Publication Details
Andrei Covaci, Thomas Vergauwen, Sara Top, Steven Caluwaerts, Lesley De Cruz

Contribution To Conference


Traditional weather stations monitor the weather above short grass, which is a standardized environment. Such an environment is far from representative of where most people live. Moreover, despite advances in urban climate modelling, even state-of-the-art weather forecasts and climate scenarios do not account for the hyperlocal influence of land cover on meteorological variables. To bridge this gap, we have constructed several machine learning models to translate 2-meter temperature measurements from standardized to different rural and urban environments. The input features of these models are the land cover fractions: impervious, green and water around a target station, and the interpolated open-field 2-meter temperature and wind values at the target location. The target feature for these models is the temperature data from the Flemish crowd-sourced VLINDER-network, which consists of calibrated stations positioned in unconventional locations.

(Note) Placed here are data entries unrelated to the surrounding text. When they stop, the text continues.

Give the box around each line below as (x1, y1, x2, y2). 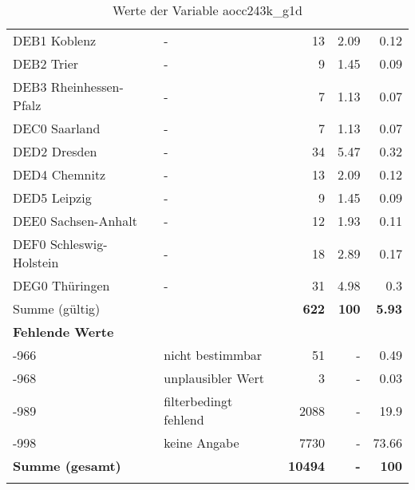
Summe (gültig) (13, 299, 101, 318)
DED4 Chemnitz (13, 165, 106, 184)
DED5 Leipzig (13, 188, 92, 207)
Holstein (13, 253, 59, 271)
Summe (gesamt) (13, 456, 121, 475)
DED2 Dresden (13, 142, 97, 160)
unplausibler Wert (164, 369, 264, 387)
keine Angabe (164, 433, 239, 452)
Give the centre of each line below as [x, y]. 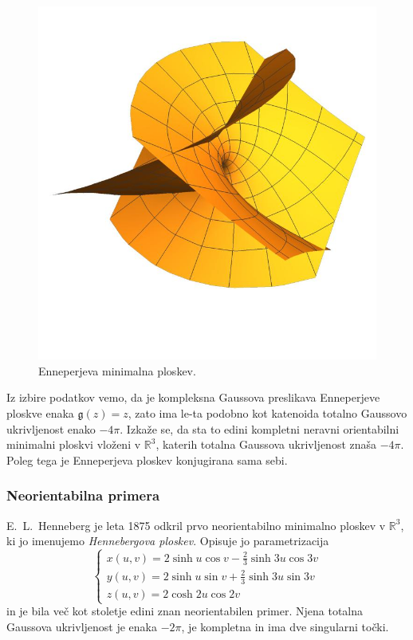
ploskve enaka [40, 413]
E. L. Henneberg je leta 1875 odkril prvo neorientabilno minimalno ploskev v [196, 525]
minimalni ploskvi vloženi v [74, 444]
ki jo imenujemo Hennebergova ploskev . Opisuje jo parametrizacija [168, 541]
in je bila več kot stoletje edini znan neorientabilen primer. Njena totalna [185, 611]
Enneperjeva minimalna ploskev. [117, 370]
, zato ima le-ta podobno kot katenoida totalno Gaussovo [267, 413]
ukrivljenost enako [51, 428]
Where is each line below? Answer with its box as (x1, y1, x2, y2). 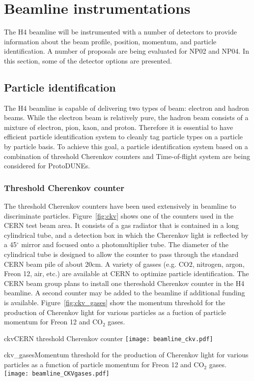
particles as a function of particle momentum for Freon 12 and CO (4, 359, 204, 370)
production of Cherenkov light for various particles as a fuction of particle (4, 307, 226, 317)
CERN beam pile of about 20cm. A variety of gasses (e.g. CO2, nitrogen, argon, (4, 258, 245, 269)
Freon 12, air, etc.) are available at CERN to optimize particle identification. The (4, 268, 249, 279)
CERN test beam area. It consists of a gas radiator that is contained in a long (4, 220, 239, 230)
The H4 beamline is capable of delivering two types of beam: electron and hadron (4, 102, 249, 113)
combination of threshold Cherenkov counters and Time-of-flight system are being (4, 151, 250, 161)
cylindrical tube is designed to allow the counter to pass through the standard (4, 249, 239, 259)
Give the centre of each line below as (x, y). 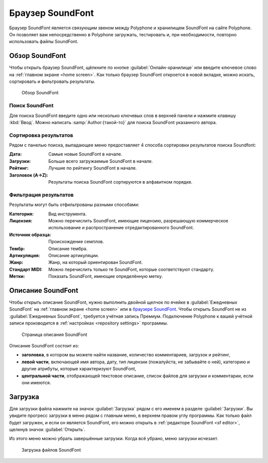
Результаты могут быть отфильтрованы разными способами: (74, 205)
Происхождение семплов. (76, 242)
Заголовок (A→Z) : (29, 175)
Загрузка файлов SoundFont (51, 450)
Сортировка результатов (41, 135)
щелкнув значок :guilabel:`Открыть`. (47, 429)
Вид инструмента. (67, 214)
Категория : (22, 214)
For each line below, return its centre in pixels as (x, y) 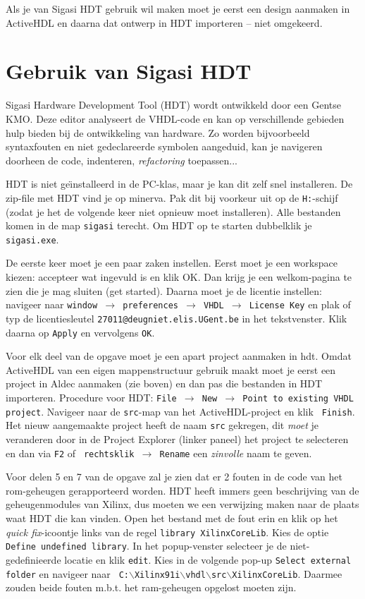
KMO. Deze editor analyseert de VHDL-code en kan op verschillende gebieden (175, 118)
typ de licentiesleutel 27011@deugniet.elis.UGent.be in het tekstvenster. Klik (177, 318)
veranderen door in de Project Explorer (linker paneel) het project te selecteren (177, 438)
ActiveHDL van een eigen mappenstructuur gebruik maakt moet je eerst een (171, 369)
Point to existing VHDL (298, 398)
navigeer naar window (52, 304)
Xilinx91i (157, 575)
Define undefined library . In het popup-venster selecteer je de (146, 546)
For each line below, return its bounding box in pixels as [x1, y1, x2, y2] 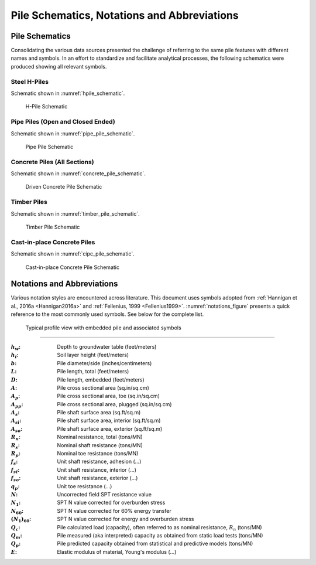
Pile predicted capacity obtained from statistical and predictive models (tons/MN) [57, 540, 253, 547]
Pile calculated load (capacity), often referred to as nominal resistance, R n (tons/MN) [57, 523, 263, 532]
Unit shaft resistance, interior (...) [57, 466, 137, 473]
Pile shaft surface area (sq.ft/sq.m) [57, 409, 141, 416]
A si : [11, 417, 22, 426]
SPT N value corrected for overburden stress [57, 499, 166, 506]
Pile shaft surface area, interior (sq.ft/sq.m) [57, 417, 161, 424]
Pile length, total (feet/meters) [57, 368, 129, 375]
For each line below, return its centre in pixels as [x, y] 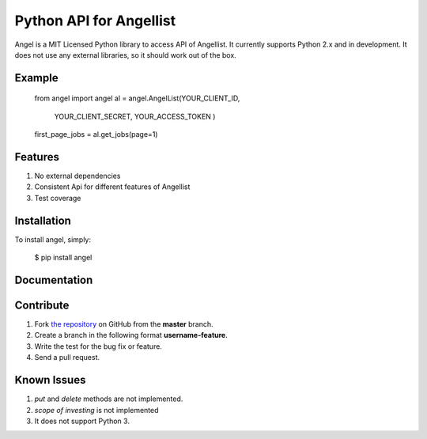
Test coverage [58, 198]
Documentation [54, 280]
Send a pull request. [67, 358]
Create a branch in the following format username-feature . [131, 335]
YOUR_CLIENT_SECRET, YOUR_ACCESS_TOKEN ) [135, 116]
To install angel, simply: [53, 239]
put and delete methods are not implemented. [109, 399]
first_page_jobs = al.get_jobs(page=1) [96, 134]
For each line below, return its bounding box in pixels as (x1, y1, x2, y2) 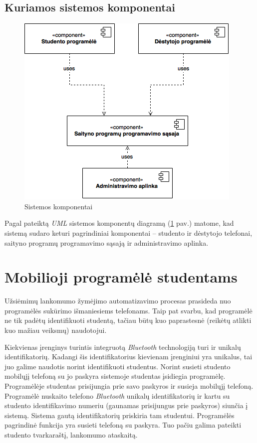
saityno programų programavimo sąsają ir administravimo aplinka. (4, 237, 209, 248)
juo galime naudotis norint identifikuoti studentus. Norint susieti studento (4, 361, 231, 371)
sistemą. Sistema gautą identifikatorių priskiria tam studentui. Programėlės (4, 410, 235, 420)
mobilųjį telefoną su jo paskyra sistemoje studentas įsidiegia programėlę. (4, 371, 226, 381)
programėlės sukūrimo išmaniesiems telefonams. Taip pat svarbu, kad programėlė (4, 305, 253, 315)
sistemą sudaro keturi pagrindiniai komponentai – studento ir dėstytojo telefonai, (4, 227, 253, 238)
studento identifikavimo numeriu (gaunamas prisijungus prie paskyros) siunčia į (4, 400, 248, 411)
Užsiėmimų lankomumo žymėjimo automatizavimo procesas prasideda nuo (4, 295, 231, 306)
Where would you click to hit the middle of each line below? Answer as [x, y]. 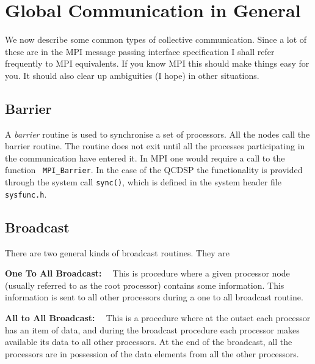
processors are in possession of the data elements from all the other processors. [152, 353]
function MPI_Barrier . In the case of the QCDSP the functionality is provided [154, 170]
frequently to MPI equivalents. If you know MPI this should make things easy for [157, 63]
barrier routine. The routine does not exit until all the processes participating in [155, 146]
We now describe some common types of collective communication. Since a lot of [156, 39]
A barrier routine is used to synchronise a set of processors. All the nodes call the [157, 134]
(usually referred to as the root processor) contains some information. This [145, 285]
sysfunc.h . [26, 194]
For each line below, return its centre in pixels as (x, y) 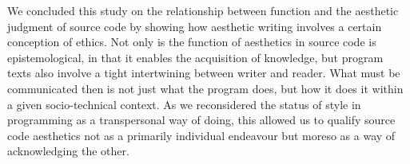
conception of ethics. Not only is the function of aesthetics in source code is (192, 42)
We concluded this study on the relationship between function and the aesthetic (203, 10)
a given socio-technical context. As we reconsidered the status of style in (184, 104)
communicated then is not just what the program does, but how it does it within (205, 88)
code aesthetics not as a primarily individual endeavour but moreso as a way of (201, 135)
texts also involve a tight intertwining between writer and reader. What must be (204, 73)
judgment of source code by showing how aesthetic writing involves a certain (195, 26)
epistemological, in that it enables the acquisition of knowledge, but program (195, 57)
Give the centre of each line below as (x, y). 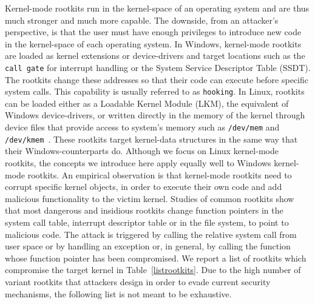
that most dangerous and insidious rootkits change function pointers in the (144, 210)
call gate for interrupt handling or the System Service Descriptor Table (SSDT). (158, 67)
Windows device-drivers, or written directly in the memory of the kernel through (155, 115)
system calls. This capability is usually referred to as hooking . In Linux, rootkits (155, 91)
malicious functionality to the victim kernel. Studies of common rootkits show (150, 198)
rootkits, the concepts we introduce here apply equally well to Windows (138, 162)
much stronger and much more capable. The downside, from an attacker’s (142, 20)
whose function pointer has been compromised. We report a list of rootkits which (156, 258)
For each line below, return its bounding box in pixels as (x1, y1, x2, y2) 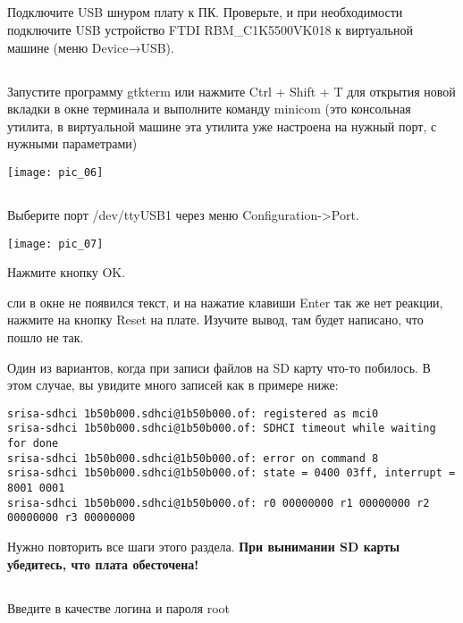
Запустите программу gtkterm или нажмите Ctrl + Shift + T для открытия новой (7, 81, 456, 100)
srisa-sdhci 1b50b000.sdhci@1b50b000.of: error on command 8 (7, 451, 379, 465)
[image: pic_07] (7, 237, 104, 250)
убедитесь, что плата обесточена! (7, 554, 199, 573)
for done (7, 437, 59, 450)
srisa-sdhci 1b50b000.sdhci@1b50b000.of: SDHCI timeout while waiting (7, 422, 436, 435)
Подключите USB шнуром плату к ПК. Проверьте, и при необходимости (7, 3, 403, 21)
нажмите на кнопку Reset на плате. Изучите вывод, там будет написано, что (7, 310, 424, 329)

These models were trained on data from a limited set of VLINDER-stations and evaluated on unseen data of previously used and unused VLINDER-stations. We found that a random forest model yields the best results and had the highest interpretability of how the features interacted with the model. The results of the simple artificial neural networks are not robust, making these models less reliable. We explore the addition of more features related to the urban environment such as building height, sky view factor and variables related to radiation. Finally, we investigate how to prevent possible overfitting due to insufficient variation in the land cover in the training data by including other data sources.